**PROBLEM STATEMENT**
Output every entry below word for word, without its pictures.

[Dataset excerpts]
──────────────────────────────

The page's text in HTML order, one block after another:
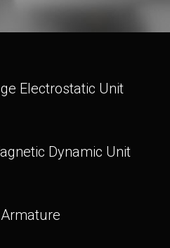
Electrostatic Unit
Dynamic Unit
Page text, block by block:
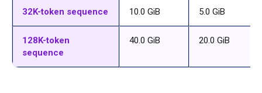
32K-token sequence 10.0 GiB 5.0 GiB
128K-token
sequence
40.0 GiB 20.0 GiB
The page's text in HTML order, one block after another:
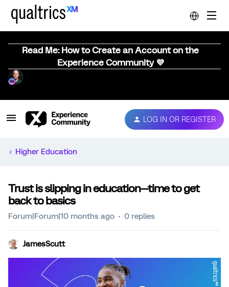
Read Me: How to Create an Account on the
Experience Community 💜
LOG IN OR REGISTER
Higher Education
Trust is slipping in education—time to get
back to basics
Forum|Forum|10 months ago 0 replies
JamesScutt
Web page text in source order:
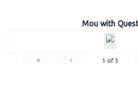
Mou with Quest
« ‹ 1 of 3
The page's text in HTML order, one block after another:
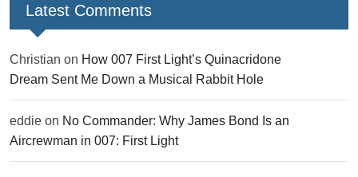
Latest Comments
Christian on How 007 First Light’s Quinacridone
Dream Sent Me Down a Musical Rabbit Hole
eddie on No Commander: Why James Bond Is an
Aircrewman in 007: First Light
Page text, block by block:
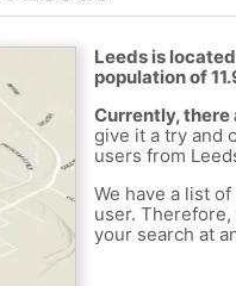
Leeds is
population of
Currently, there
give it a try and
users from
We have a list
user.
your search at
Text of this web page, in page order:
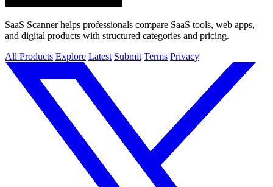
SaaS Scanner helps professionals compare SaaS tools, web apps,
and digital products with structured categories and pricing.
All Products Explore Latest Submit Terms Privacy
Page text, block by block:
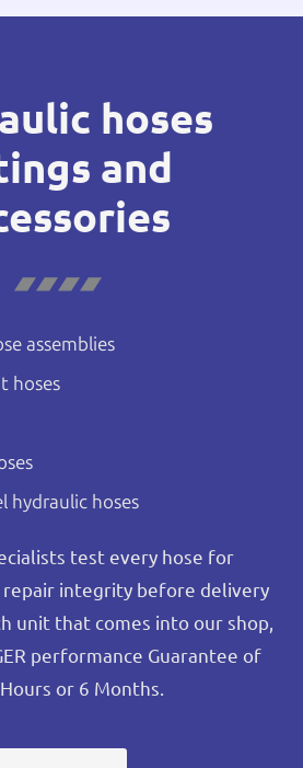
hoses
and
assemblies
hoses
hydraulic hoses
test every hose for
repair integrity before delivery
unit that comes into our shop,
performance Guarantee of
or 6 Months.
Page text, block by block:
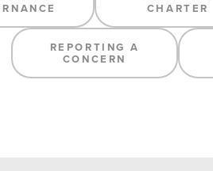
CHARTER
REPORTING A
CONCERN
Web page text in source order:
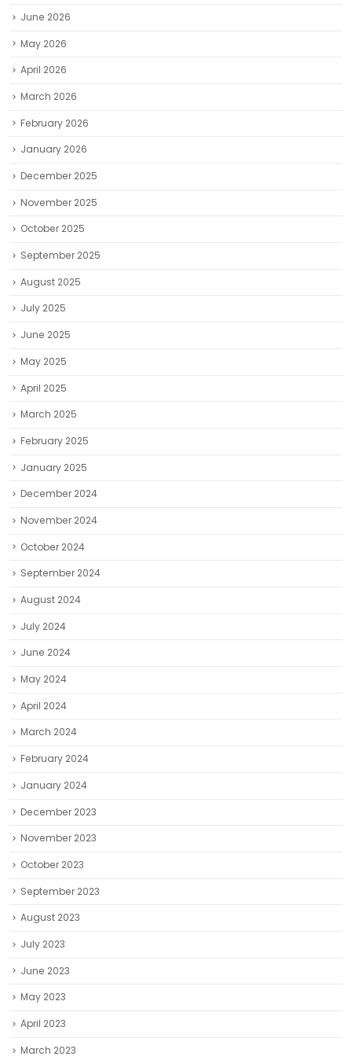
June 2026
May 2026
April 2026
March 2026
February 2026
January 2026
December 2025
November 2025
October 2025
September 2025
August 2025
July 2025
June 2025
May 2025
April 2025
March 2025
February 2025
January 2025
December 2024
November 2024
October 2024
September 2024
August 2024
July 2024
June 2024
May 2024
April 2024
March 2024
February 2024
January 2024
December 2023
November 2023
October 2023
September 2023
August 2023
July 2023
June 2023
May 2023
April 2023
March 2023
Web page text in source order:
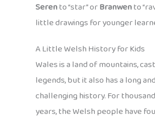
Serento “star” orBranwento
little drawings for younger
A Little Welsh History for Kids
Wales is a land of mountains,
legends, but it also has a long and
challenging history. For
years, the Welsh people have
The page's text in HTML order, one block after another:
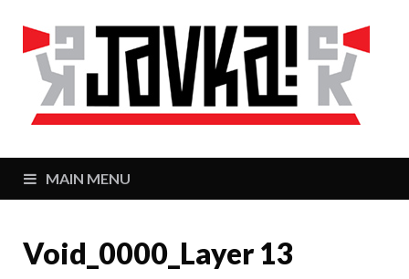
MAIN MENU
Void_0000_Layer 13
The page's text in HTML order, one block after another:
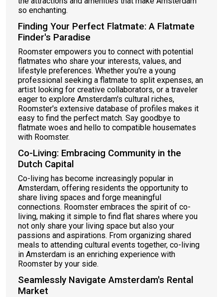
so enchanting.
Finding Your Perfect Flatmate: A Flatmate
Finder's Paradise
Roomster empowers you to connect with potential
flatmates who share your interests, values, and
lifestyle preferences. Whether you're a young
professional seeking a flatmate to split expenses, an
artist looking for creative collaborators, or a traveler
eager to explore Amsterdam's cultural riches,
Roomster's extensive database of profiles makes it
easy to find the perfect match. Say goodbye to
flatmate woes and hello to compatible housemates
with Roomster.
Co-Living: Embracing Community in the
Dutch Capital
Co-living has become increasingly popular in
Amsterdam, offering residents the opportunity to
share living spaces and forge meaningful
connections. Roomster embraces the spirit of co-
living, making it simple to find flat shares where you
not only share your living space but also your
passions and aspirations. From organizing shared
meals to attending cultural events together, co-living
in Amsterdam is an enriching experience with
Roomster by your side.
Seamlessly Navigate Amsterdam's Rental
Market
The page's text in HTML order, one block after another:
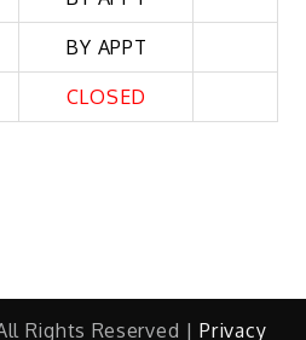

──────────────────────────────

**SOLUTION FOR THIS TASK**
The page's text in HTML order, one block after another:
Electrostatic Unit
Dynamic Unit
Page text, block by block:
32K-token sequence 10.0 GiB 5.0 GiB
128K-token
sequence
40.0 GiB 20.0 GiB
The page's text in HTML order, one block after another:
Read Me: How to Create an Account on the
Experience Community 💜
LOG IN OR REGISTER
Higher Education
Trust is slipping in education—time to get
back to basics
Forum|Forum|10 months ago 0 replies
JamesScutt
Web page text in source order:
Mou with Quest
« ‹ 1 of 3
The page's text in HTML order, one block after another:
Latest Comments
Christian on How 007 First Light’s Quinacridone
Dream Sent Me Down a Musical Rabbit Hole
eddie on No Commander: Why James Bond Is an
Aircrewman in 007: First Light
Page text, block by block:
Leeds is
population of
Currently, there
give it a try and
users from
We have a list
user.
your search at
Text of this web page, in page order:
SaaS Scanner helps professionals compare SaaS tools, web apps,
and digital products with structured categories and pricing.
All Products Explore Latest Submit Terms Privacy
Page text, block by block:
hoses
and
assemblies
hoses
hydraulic hoses
test every hose for
repair integrity before delivery
unit that comes into our shop,
performance Guarantee of
or 6 Months.
Page text, block by block:
CHARTER
REPORTING A
CONCERN
Web page text in source order:
June 2026
May 2026
April 2026
March 2026
February 2026
January 2026
December 2025
November 2025
October 2025
September 2025
August 2025
July 2025
June 2025
May 2025
April 2025
March 2025
February 2025
January 2025
December 2024
November 2024
October 2024
September 2024
August 2024
July 2024
June 2024
May 2024
April 2024
March 2024
February 2024
January 2024
December 2023
November 2023
October 2023
September 2023
August 2023
July 2023
June 2023
May 2023
April 2023
March 2023
Web page text in source order:
Serento “star” orBranwento
little drawings for younger
A Little Welsh History for Kids
Wales is a land of mountains,
legends, but it also has a long and
challenging history. For
years, the Welsh people have
The page's text in HTML order, one block after another:
MAIN MENU
Void_0000_Layer 13
The page's text in HTML order, one block after another:
so enchanting.
Finding Your Perfect Flatmate: A Flatmate
Finder's Paradise
Roomster empowers you to connect with potential
flatmates who share your interests, values, and
lifestyle preferences. Whether you're a young
professional seeking a flatmate to split expenses, an
artist looking for creative collaborators, or a traveler
eager to explore Amsterdam's cultural riches,
Roomster's extensive database of profiles makes it
easy to find the perfect match. Say goodbye to
flatmate woes and hello to compatible housemates
with Roomster.
Co-Living: Embracing Community in the
Dutch Capital
Co-living has become increasingly popular in
Amsterdam, offering residents the opportunity to
share living spaces and forge meaningful
connections. Roomster embraces the spirit of co-
living, making it simple to find flat shares where you
not only share your living space but also your
passions and aspirations. From organizing shared
meals to attending cultural events together, co-living
in Amsterdam is an enriching experience with
Roomster by your side.
Seamlessly Navigate Amsterdam's Rental
Market
The page's text in HTML order, one block after another:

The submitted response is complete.